Villegas’s project, “Seeds and Trees Parent-Child Program,” will promote sustainable agriculture and the consumption of nutrient rich food utilizing UCR’s community garden. Her project will include workshops and activities that reach out to students, local youth, and parents.  The goal is to leverage the UCR community garden to participate in providing long-term societal benefits through transmitting advanced knowledge, discovering new knowledge, and functioning as an active working repository of organized knowledge.

“This project will offer parents the tools, support and information they need to make healthier choices while instilling healthy eating habits in children that will last a lifetime,” said Villegas, a senior who is majoring in psychology.

She is excited that the project can provide everyone with information about healthier foods.
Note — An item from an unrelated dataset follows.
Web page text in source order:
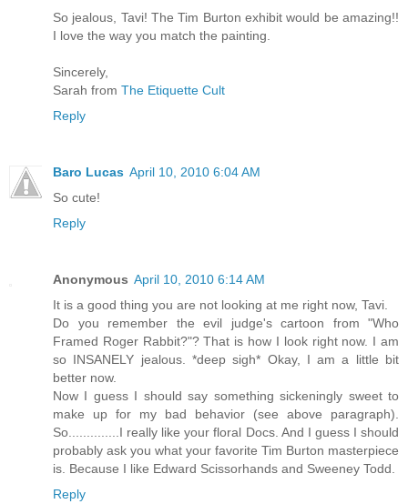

“Having access to nutritional foods should be foremost on everyone’s agenda,” she said. “When people learn how to grow their own food, it will reduce the environmental impact of mass agriculture. As citizens of the world they can share lessons about community gardening with their broader community.  I think the best thing we can do is show that gardening is fun and easy, and best done with friends.  If we do that, then we will be promulgating a better relationship with both the land and our neighbors.”

“UCR received nine very exciting proposals for the GFI Fellowships,” said John Cook, the director of sustainability at UCR. “Selecting the top three was a difficult task, but we are very excited about the projects that all focus on addressing food scarcity and safety in our community. The fellows will be engaged with students, faculty and staff through the R’Garden and UCR’s Food Pantry.”

UC leaders launched the Global Food Initiative last year.

In April, the first class of GFI fellows toured an organic peach farm near Fresno. In July, they teamed with UC’s Carbon Neutrality Initiative fellows at a symposium to learn, network, build leadership skills and share information about their projects.

Planned activities for the new fellows include an orientation, leadership training, spring field trip and joint summer symposium with Carbon Neutrality Initiative fellows.

“Food production and waste are integrally connected to our other key sustainability initiatives, water and carbon, so we are excited that our Carbon Neutrality Initiative fellows will be collaborating with our GFI Fellows much more closely this year,” Cook said.